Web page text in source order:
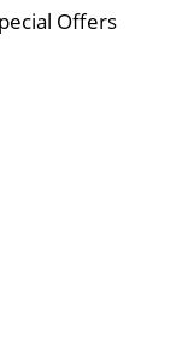
Offers
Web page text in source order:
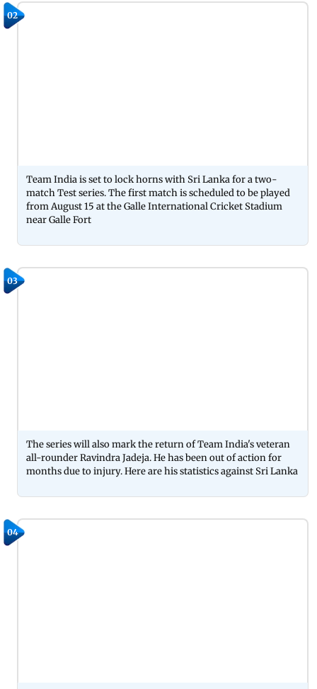
02
Team India is set to lock horns with Sri Lanka for a two-
match Test series. The first match is scheduled to be played
from August 15 at the Galle International Cricket Stadium
near Galle Fort
03
The series will also mark the return of Team India's veteran
all-rounder Ravindra Jadeja. He has been out of action for
months due to injury. Here are his statistics against Sri Lanka
04
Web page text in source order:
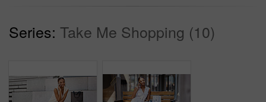
Series: Take Me Shopping (10)
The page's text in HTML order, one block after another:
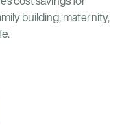
building, maternity,
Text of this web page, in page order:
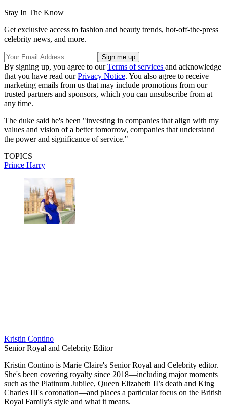
Stay In The Know
Get exclusive access to fashion and beauty trends, hot-off-the-press
celebrity news, and more.
By signing up, you agree to ourTerms of services and acknowledge
that you have read ourPrivacy Notice. You also agree to receive
marketing emails from us that may include promotions from our
trusted partners and sponsors, which you can unsubscribe from at
any time.
The duke said he's been "investing in companies that align with my
values and vision of a better tomorrow, companies that understand
the power and significance of service."
TOPICS
Prince Harry
Kristin Contino
Senior Royal and Celebrity Editor
Kristin Contino is Marie Claire's Senior Royal and Celebrity editor.
She's been covering royalty since 2018—including major moments
such as the Platinum Jubilee, Queen Elizabeth II’s death and King
Charles III's coronation—and places a particular focus on the British
Royal Family's style and what it means.
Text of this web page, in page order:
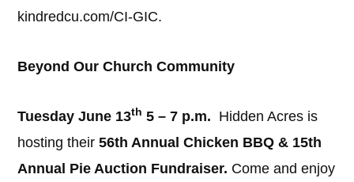
kindredcu.com/CI-GIC.
Beyond Our Church Community
Tuesday June 13th 5 – 7 p.m. Hidden Acres is
hosting their56th Annual Chicken BBQ & 15th
Annual Pie Auction Fundraiser. Come and enjoy
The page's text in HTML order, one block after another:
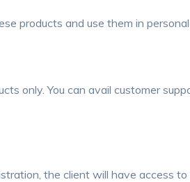
products and use them in
only. You can avail customer
the client will have access
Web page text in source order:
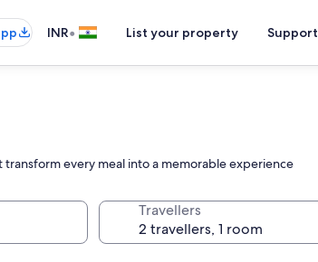
INR• List your property Support
every meal into a memorable experience
Travellers
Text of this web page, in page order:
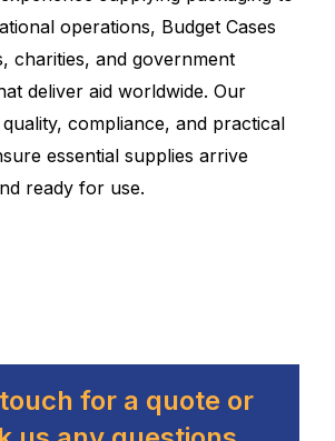
operations, Budget Cases
charities, and government
deliver aid worldwide. Our
compliance, and practical
essential supplies arrive
ready for use.
for a quote or
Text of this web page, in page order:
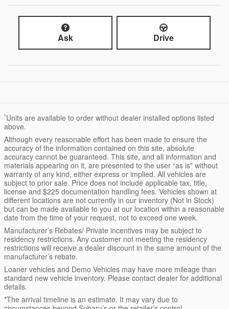
Ask Drive
²Units are available to order without dealer installed options listed
above.
Although every reasonable effort has been made to ensure the
accuracy of the information contained on this site, absolute
accuracy cannot be guaranteed. This site, and all information and
materials appearing on it, are presented to the user “as is” without
warranty of any kind, either express or implied. All vehicles are
subject to prior sale. Price does not include applicable tax, title,
license and $225 documentation handling fees. Vehicles shown at
different locations are not currently in our inventory (Not in Stock)
but can be made available to you at our location within a reasonable
date from the time of your request, not to exceed one week.
Manufacturer’s Rebates/ Private incentives may be subject to
residency restrictions. Any customer not meeting the residency
restrictions will receive a dealer discount in the same amount of the
manufacturer’s rebate.
Loaner vehicles and Demo Vehicles may have more mileage than
standard new vehicle inventory. Please contact dealer for additional
details.
*The arrival timeline is an estimate. It may vary due to
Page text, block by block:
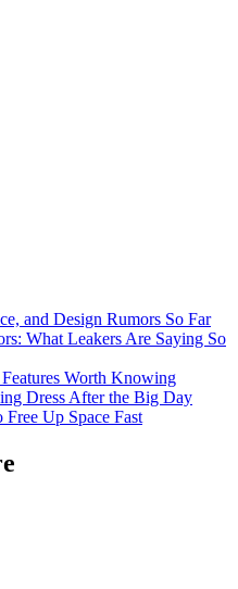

******

The response consists of the data above printed line for line, with no pictures.

> **OUTPUT FOR THIS TASK**
Web page text in source order:
Offers
Web page text in source order:
02
Team India is set to lock horns with Sri Lanka for a two-
match Test series. The first match is scheduled to be played
from August 15 at the Galle International Cricket Stadium
near Galle Fort
03
The series will also mark the return of Team India's veteran
all-rounder Ravindra Jadeja. He has been out of action for
months due to injury. Here are his statistics against Sri Lanka
04
Web page text in source order:
Series: Take Me Shopping (10)
The page's text in HTML order, one block after another:
building, maternity,
Text of this web page, in page order:
Stay In The Know
Get exclusive access to fashion and beauty trends, hot-off-the-press
celebrity news, and more.
By signing up, you agree to ourTerms of services and acknowledge
that you have read ourPrivacy Notice. You also agree to receive
marketing emails from us that may include promotions from our
trusted partners and sponsors, which you can unsubscribe from at
any time.
The duke said he's been "investing in companies that align with my
values and vision of a better tomorrow, companies that understand
the power and significance of service."
TOPICS
Prince Harry
Kristin Contino
Senior Royal and Celebrity Editor
Kristin Contino is Marie Claire's Senior Royal and Celebrity editor.
She's been covering royalty since 2018—including major moments
such as the Platinum Jubilee, Queen Elizabeth II’s death and King
Charles III's coronation—and places a particular focus on the British
Royal Family's style and what it means.
Text of this web page, in page order:
kindredcu.com/CI-GIC.
Beyond Our Church Community
Tuesday June 13th 5 – 7 p.m. Hidden Acres is
hosting their56th Annual Chicken BBQ & 15th
Annual Pie Auction Fundraiser. Come and enjoy
The page's text in HTML order, one block after another:
products and use them in
only. You can avail customer
the client will have access
Web page text in source order:
INR• List your property Support
every meal into a memorable experience
Travellers
Text of this web page, in page order:
operations, Budget Cases
charities, and government
deliver aid worldwide. Our
compliance, and practical
essential supplies arrive
ready for use.
for a quote or
Text of this web page, in page order:
Ask Drive
²Units are available to order without dealer installed options listed
above.
Although every reasonable effort has been made to ensure the
accuracy of the information contained on this site, absolute
accuracy cannot be guaranteed. This site, and all information and
materials appearing on it, are presented to the user “as is” without
warranty of any kind, either express or implied. All vehicles are
subject to prior sale. Price does not include applicable tax, title,
license and $225 documentation handling fees. Vehicles shown at
different locations are not currently in our inventory (Not in Stock)
but can be made available to you at our location within a reasonable
date from the time of your request, not to exceed one week.
Manufacturer’s Rebates/ Private incentives may be subject to
residency restrictions. Any customer not meeting the residency
restrictions will receive a dealer discount in the same amount of the
manufacturer’s rebate.
Loaner vehicles and Demo Vehicles may have more mileage than
standard new vehicle inventory. Please contact dealer for additional
details.
*The arrival timeline is an estimate. It may vary due to
Page text, block by block:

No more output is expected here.